Tino Kotte ist derzeit häufiger in den Ausschüssen der Stadt zu Gast. Der Mann vom Evangelischen Kirchenkreis Barnim wirbt um Unterstützung für die neue Kleiderkammer in der Eisenbahnstraße84. Die hat sich die Versorgung von Flüchtlingen auf die Fahnen geschrieben. Doch die Zahl der Ehrenamtler nimmt ab. Kotte bittet um die Finanzierung einer halben Stelle sowie um einen Sachkostenzuschuss.
Die CDU-Fraktion scheint das Thema plötzlich für sich entdeckt zu haben. Im jüngsten Hauptausschuss hatte Danko Jur noch dafür plädiert, die städtischen Finanzen zu schonen, da Eberswalde in der Flüchtlingfrage bereits viel leiste. Nun brachte seine Fraktion zur Haushaltsdebatte im Finanzausschuss den Antrag zur Unterstützung der Kleiderkammern mit 3000Euro ein. "Alle drei gleich" stellten Jur und Dietmar Ortel klar. Das will die Fraktion nach Verwirrung im Finanzausschuss auch schriftlich präzisieren, den Antrag erneut einbringen.
Die Tatsache, dass Eberswalde mehr als eine Kleiderkammer beheimatet, war bereits vor einem Monat im Hauptausschuss zur Sprache gebracht worden. Dort war es Carsten Zinn (Alternatives Wählerbündnis Eberswalde), der vermutete, dass diese bereits Unterstützung aus der Stadtkasse erhalten. Tatsächlich werden außer in der Eisenbahnstraße noch an drei weiteren Standorten Altkleider gesammelt und ausgegeben. Das Deutsche Rote Kreuz betreibt seine Kleiderstube in der Wilhelmstraße 34. Der Arbeitslosenverband sammelt, sortiert und verkauft die Textilspenden gleich an zwei Standorten: im Brandenburgischen Viertel, Havellandstraße15, und in der Bergerstraße95. An allen Stellen seien Flüchtlinge willkommen, betonen sowohl DRK als auch ALV. Diese würden das Angebot bereits nutzen. "Da gibt es keine Schwierigkeiten", sagt Kerstin Mustafic, Leiterin des Arbeitslosenservice Eberswalde. Auch, dass für die Sachen eine kleine Spende verlangt werde, verstünden die meisten. Konkurrenz gibt es unter den verschiedenen Träger nicht. Im Gegenteil. Den Bedürftigen werde sogar geraten, die jeweils anderen Kleiderkammern aufzusuchen, falls sie in einer nicht fündig werden. "Das, was die Kirchengemeinde in der Eisenbahnstraße macht, ist eine tolle Sache", sagt Kerstin Felletschin, Ehrenamtskoordinatorin beim DRK, über die neu hinzugekommene Kammer.

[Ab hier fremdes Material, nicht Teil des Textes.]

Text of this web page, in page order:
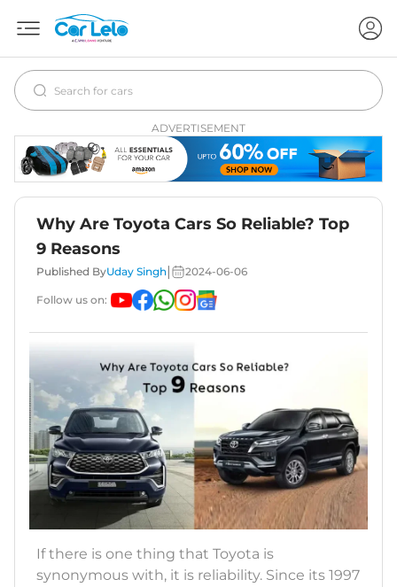
ADVERTISEMENT
Why Are Toyota Cars So Reliable? Top
9 Reasons
Published ByUday Singh 2024-06-06
Follow us on:
If there is one thing that Toyota is
synonymous with, it is reliability. Since its 1997
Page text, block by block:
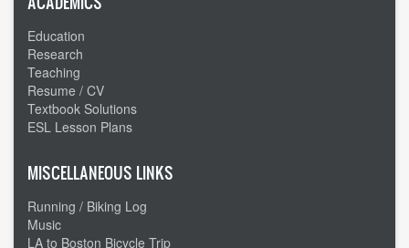
going
Education
Research
Teaching
Resume / CV
Textbook Solutions
ESL Lesson Plans
MISCELLANEOUS LINKS
Running / Biking Log
Music
LA to Boston Bicycle Trip
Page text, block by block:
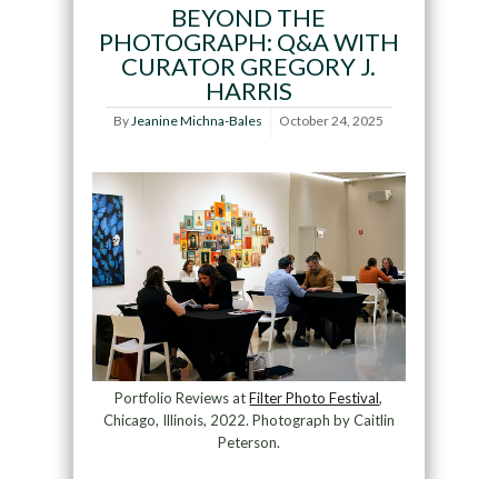
BEYOND THE
PHOTOGRAPH: Q&A WITH
CURATOR GREGORY J.
HARRIS
ByJeanine Michna-Bales October 24, 2025
Portfolio Reviews atFilter Photo Festival,
Chicago, Illinois, 2022. Photograph by Caitlin
Peterson.
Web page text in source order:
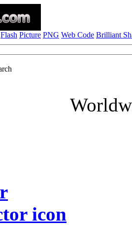
Flash Picture PNG Web Code Brilliant
icon
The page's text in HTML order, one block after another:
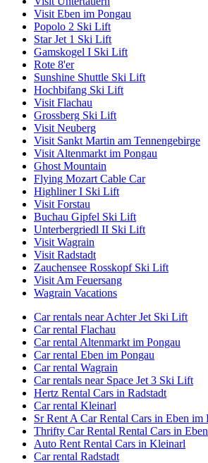
Visit Eben im Pongau
Popolo 2 Ski Lift
Star Jet 1 Ski Lift
Gamskogel I Ski Lift
Rote 8'er
Sunshine Shuttle Ski Lift
Hochbifang Ski Lift
Visit Flachau
Grossberg Ski Lift
Visit Neuberg
Visit Sankt Martin am Tennengebirge
Visit Altenmarkt im Pongau
Ghost Mountain
Flying Mozart Cable Car
Highliner I Ski Lift
Visit Forstau
Buchau Gipfel Ski Lift
Unterbergriedl II Ski Lift
Visit Wagrain
Visit Radstadt
Zauchensee Rosskopf Ski Lift
Visit Am Feuersang
Wagrain Vacations
Car rentals near Achter Jet Ski Lift
Car rental Flachau
Car rental Altenmarkt im Pongau
Car rental Eben im Pongau
Car rental Wagrain
Car rentals near Space Jet 3 Ski Lift
Hertz Rental Cars in Radstadt
Car rental Kleinarl
Sr Rent A Car Rental Cars in Eben im
Thrifty Car Rental Rental Cars in
Auto Rent Rental Cars in Kleinarl
Car rental Radstadt
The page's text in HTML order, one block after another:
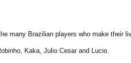
many Brazilian players who make their
Kaka, Julio Cesar and Lucio.
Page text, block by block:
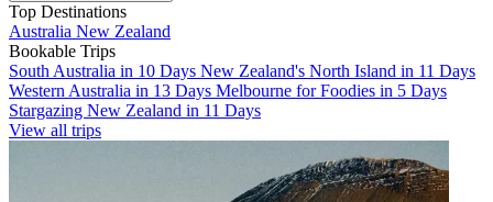
Top Destinations
Australia New Zealand
Bookable Trips
South Australia in 10 Days New Zealand's North Island in 11 Days
Western Australia in 13 Days Melbourne for Foodies in 5 Days
Stargazing New Zealand in 11 Days
View all trips
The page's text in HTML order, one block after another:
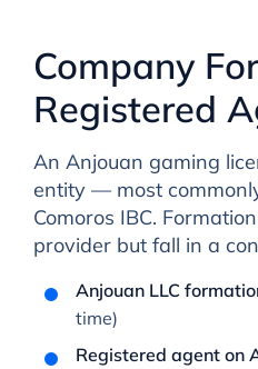
Company
Registered
An Anjouan gaming
entity — most
Comoros IBC.
provider but fall in a
Anjouan LLC
time)
Registered agent on
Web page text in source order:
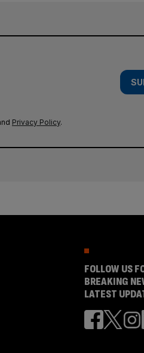
Privacy Policy.
FOLLOW US
BREAKING
LATEST
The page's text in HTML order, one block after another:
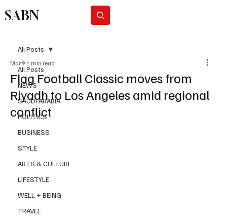
SABN
All Posts
NEWS
SAUDI ARABIA
POLITICS
BUSINESS
STYLE
ARTS & CULTURE
LIFESTYLE
WELL + BEING
TRAVEL
All Posts
Flag Football Classic moves from
Riyadh to Los Angeles amid regional
conflict
Mar 9 1 min read

Dass die alteingesessenenen Sammelstellen aus dem Stadthaushalt bezuschusst werden, stimmt allerdings nicht. "Es gibt keine regelmäßigen Zahlungen", sagt Sozialdezernent Bellay Gatzlaff auf Nachfrage der MOZ. Im Rathaus werde bereits nach einer Lösung für die Eisenbahnstraße gesucht, verriet er. Die Stadt wolle bei der Vermittlung eines Bundesfreiwilligendienstleistenden helfen.

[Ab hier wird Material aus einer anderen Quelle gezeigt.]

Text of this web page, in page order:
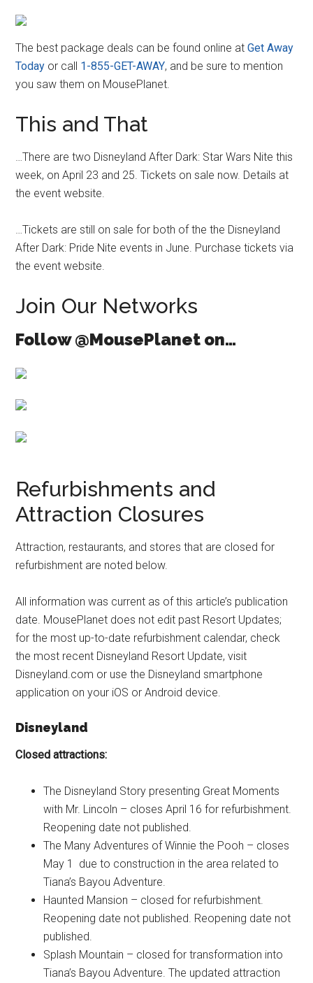
The best package deals can be found online atGet Away
Today or call 1-855-GET-AWAY, and be sure to mention
you saw them on MousePlanet.
This and That
…There are two Disneyland After Dark: Star Wars Nite this
week, on April 23 and 25. Tickets on sale now. Details at
the event website.
…Tickets are still on sale for both of the the Disneyland
After Dark: Pride Nite events in June. Purchase tickets via
the event website.
Join Our Networks
Follow @MousePlanet on…
Refurbishments and
Attraction Closures
Attraction, restaurants, and stores that are closed for
refurbishment are noted below.
All information was current as of this article’s publication
date. MousePlanet does not edit past Resort Updates;
for the most up-to-date refurbishment calendar, check
the most recent Disneyland Resort Update, visit
Disneyland.com or use the Disneyland smartphone
application on your iOS or Android device.
Disneyland
Closed attractions:
The Disneyland Story presenting Great Moments
with Mr. Lincoln – closes April 16 for refurbishment.
Reopening date not published.
The Many Adventures of Winnie the Pooh – closes
May 1 due to construction in the area related to
Tiana’s Bayou Adventure.
Haunted Mansion – closed for refurbishment.
Reopening date not published. Reopening date not
published.
Splash Mountain – closed for transformation into
Tiana’s Bayou Adventure. The updated attraction
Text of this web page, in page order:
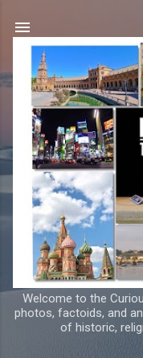
Welcome to the
photos, factoids, and
of historic,
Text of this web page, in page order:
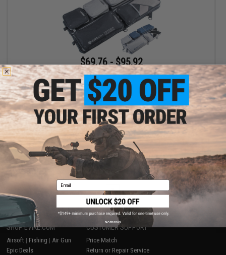
$69.76 - $95.92
Evike.com Exclusive Laylax 32" Collapsible Container and Gun
Case
VIEW
Displaying (of products)
1
SHOP EVIKE.COM
Airsoft | Fishing | Air Gun
Epic Deals
CUSTOMER SUPPORT
Price Match
Return or Repair Service
Email
No thanks

Offen ist bisher, woher das Geld für den von der CDU angedachten Sachkostenzuschuss kommen soll. Im Finanzausschuss wurde erneut auf den mit 40000Euro bespickten Topf "Eberswalde handelt" verwiesen, der extra für die Flüchtlingshilfe aufgelegt wurde. So plädierte der sachkundige Einwohner Gerd Markmann dafür, bei diesem Thema nicht zusätzlich in die Kasse zu greifen. Der neue Fonds sollte genutzt werden.
"Gucken wir mal", sagt Sozialdezernent Gatzlaff. Ob die Kleiderkammern mit dem Geld aus dem Nofhilfetopf bezuschusst werden können, obliege letztlich den Stadtverordneten. Allgemein genug formuliert ist der Verwendungszweck für die 40000Euro womöglich. "Zur Minimierung unzumutbarer Härten und vermeidbarer Belastungen sowohl für Flüchtlinge, Asylbewerber als auch für die Eberswalder Bevölkerung, die zuständigen Behörden bei der Unterbringung, Versorgung und Integration von Flüchtlingen bzw. Asylbewerbern zu unterstützen", heißt es im Papier wörtlich.